Moreover, the abstraction is still pretty heavy handed under the hood. And we are still confined to a single DLL per plugin.

Improvements

The aforementioned method goes a long way to making the experience of extending/customising the compiler easier.

However, the Author Workflow still involves touching files beyond your plugin in order to wire it up.

After writing the draft for the Scripted Plugins section two things happened.

Compiler as a Service

First, I discovered Mono’s C# compiler as a service, which lets you evaluate literal source text fragments directly through an API to the Mono compiler.

We currently build Sempiler with .NET Core, and fortunately this supports a similar feature with Microsoft’s System.CodeDom.

With this in mind, we may still need to transpile the author’s plugin scripts to C# first, but now we do not need to necessarily write that emission to disk in order to load and use it.

We could still serialize something to disk for the sake of caching though, but in the absence of a DLL this could just be the transpiled C# source text.

So now the P&P behaviour becomes (differences highlighted in bold):

Parse the script to an AST
Emit the parsed AST to C# code
Evaluate the emitted C# with a Compiler as a Service API

Note this new approach does not stop you being able to share your plugins — it’s purely an implementation change to the compiler with how plugin scripts are ingested and evaluated.

Inspiration from JAI

Secondly, I have mentioned being inspired by Jonathan Blow et al’s work on JAI before, and in rereading the JAI primer I was reminded that:

Any function of the program can be made to run at compile time with #run

The entrypoint to any plugin in Sempiler is purely a function call.

So that got me thinking about a better Author Workflow:

The author could write a plugin function (ie. transformer) inline with the rest of the source code
The author adds a #transformer directive to the function
During compilation, each function with a #transformer directive is parsed to an AST
The resulting AST is nested inside a larger built-in AST template to form a legal implementation of the appropriate functional interface (IParser, ITransformer, IEmitter, IConsumer)
The complete AST is then emitted to C# and evaluated as appropriate, as if the author had written a fully fledged C# plugin class

Plugin function expressed inline and invoked using directives

Note that supporting compile time directives does not tie us in to any particular evaluation strategy — namely, we can use Compiler as a Service or DLL generation.

This feature will almost certainly be explored further in a future post, because it has the potential to support incredibly powerful concepts, like those illustrated with JAI.

I also need to improve how plugins are loaded, specifically not having to have the DLL name match the class name.
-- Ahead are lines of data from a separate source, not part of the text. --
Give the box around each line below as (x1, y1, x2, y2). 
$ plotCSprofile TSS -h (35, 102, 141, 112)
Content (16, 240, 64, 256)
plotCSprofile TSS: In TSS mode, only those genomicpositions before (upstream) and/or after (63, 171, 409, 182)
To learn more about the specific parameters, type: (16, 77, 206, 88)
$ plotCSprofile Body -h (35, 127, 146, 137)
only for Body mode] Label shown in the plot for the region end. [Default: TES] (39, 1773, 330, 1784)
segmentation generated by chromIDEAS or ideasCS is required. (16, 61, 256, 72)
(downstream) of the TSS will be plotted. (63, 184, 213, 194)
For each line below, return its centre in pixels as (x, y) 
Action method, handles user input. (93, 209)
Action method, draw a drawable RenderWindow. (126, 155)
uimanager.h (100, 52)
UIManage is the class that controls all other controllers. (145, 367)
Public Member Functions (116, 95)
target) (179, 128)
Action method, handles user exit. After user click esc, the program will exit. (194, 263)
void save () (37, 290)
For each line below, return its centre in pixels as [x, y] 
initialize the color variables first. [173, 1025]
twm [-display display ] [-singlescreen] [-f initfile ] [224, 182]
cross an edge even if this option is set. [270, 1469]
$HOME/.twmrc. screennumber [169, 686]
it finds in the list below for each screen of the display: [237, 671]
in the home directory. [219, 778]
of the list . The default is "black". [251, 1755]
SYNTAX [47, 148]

This currently ties us into a 1:1 ratio of plugin to DLL.

By adding an additional way to express the target class name we can begin to bundle related plugins together in the same DLL where it makes sense.
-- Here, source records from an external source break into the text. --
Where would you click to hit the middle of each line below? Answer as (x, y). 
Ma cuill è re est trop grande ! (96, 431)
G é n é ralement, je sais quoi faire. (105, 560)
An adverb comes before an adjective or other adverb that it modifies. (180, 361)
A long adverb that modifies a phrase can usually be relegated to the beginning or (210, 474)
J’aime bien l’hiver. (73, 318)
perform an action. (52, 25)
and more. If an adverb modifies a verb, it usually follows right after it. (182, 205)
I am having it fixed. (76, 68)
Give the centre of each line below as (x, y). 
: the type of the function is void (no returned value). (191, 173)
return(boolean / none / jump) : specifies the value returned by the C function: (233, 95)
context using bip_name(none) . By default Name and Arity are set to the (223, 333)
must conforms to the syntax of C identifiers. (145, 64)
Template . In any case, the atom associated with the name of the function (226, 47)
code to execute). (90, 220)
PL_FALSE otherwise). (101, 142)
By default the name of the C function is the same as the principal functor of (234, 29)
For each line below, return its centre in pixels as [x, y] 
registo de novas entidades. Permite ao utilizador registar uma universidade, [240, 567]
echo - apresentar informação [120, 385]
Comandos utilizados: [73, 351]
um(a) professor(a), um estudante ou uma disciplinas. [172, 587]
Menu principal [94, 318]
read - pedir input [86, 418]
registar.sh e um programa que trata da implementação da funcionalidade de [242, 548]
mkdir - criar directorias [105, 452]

The trade off with bundling plugins is that DLLs may be larger, and you may end up regenerating them more often, because they may be dependent on the contents of more than one constituent source file. And if any one source file changes, we have to regenerate the cached DLL entirely.

Closing Remarks

In closing hopefully this article has presented enough to substantiate the idea that compiler democratisation is not just a buzz phrase.
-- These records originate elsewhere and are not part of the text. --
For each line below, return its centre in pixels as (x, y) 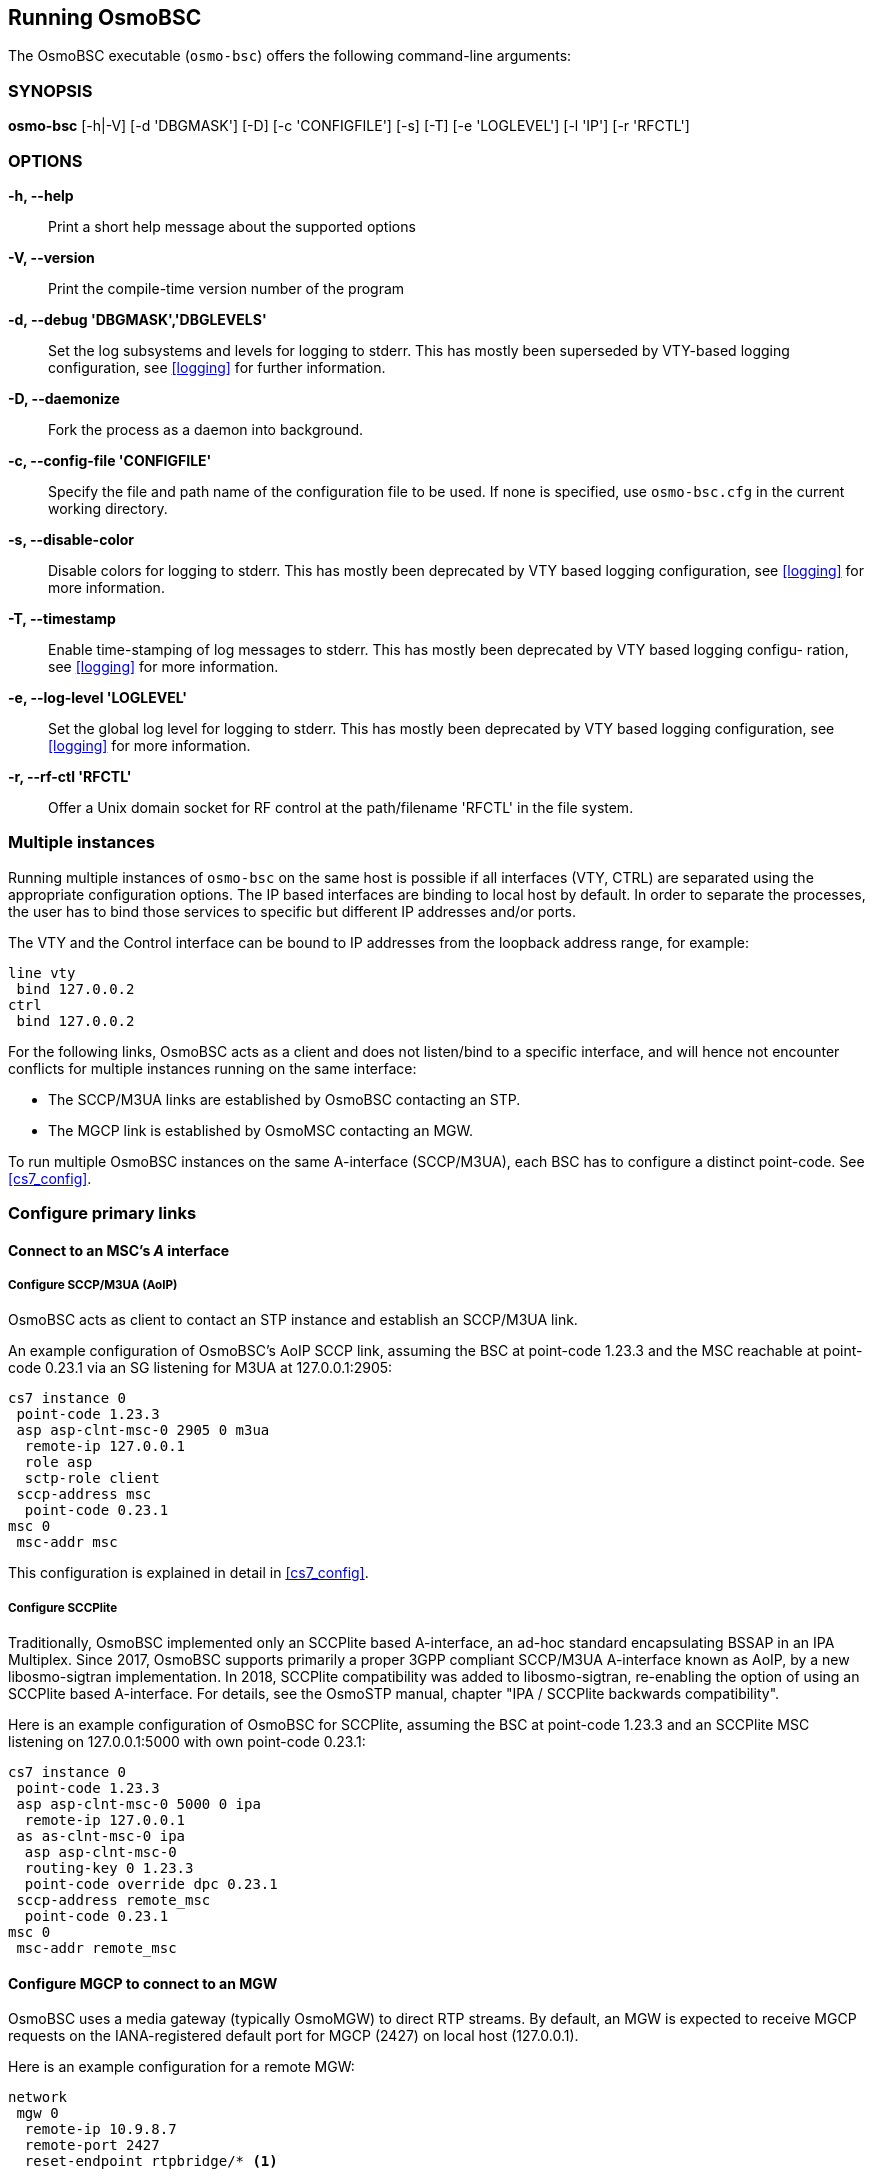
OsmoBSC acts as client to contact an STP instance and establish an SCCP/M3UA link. (293, 1320)
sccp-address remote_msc (113, 1900)
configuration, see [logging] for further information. (217, 367)
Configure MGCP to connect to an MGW (143, 1983)
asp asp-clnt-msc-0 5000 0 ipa (138, 1804)
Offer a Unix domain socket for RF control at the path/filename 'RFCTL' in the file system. (341, 807)
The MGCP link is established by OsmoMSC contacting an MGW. (260, 1130)
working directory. (108, 508)
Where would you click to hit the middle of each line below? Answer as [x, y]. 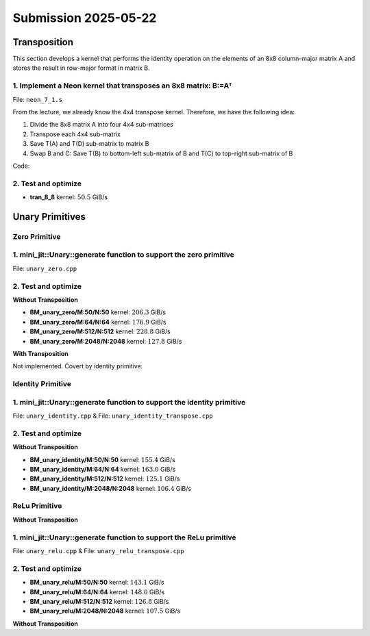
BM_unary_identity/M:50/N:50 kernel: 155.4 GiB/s [103, 459]
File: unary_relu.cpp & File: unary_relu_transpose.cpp [98, 550]
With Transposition [40, 353]
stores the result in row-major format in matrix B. [81, 68]
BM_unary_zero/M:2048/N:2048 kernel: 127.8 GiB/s [106, 341]
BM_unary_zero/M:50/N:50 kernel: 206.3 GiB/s [98, 312]
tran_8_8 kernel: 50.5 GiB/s [69, 197]
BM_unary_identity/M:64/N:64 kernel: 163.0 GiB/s [103, 469]

Your control over the code you write shouldn’t end the moment you pass it off to the compiler.

You should be able to easily do things like generate boilerplate code, prune unused/dead code (eg. tree shaking), or check switch statements are exhaustive, without the need for separate tools or tests.

Moreover, the tool you use shouldn’t dictate what syntax you write the code in.

These things are what motivates me to build the compiler, beyond the origianl sempilation use case. And I truly hope people find it a useful tool once it’s out there (mid 2019).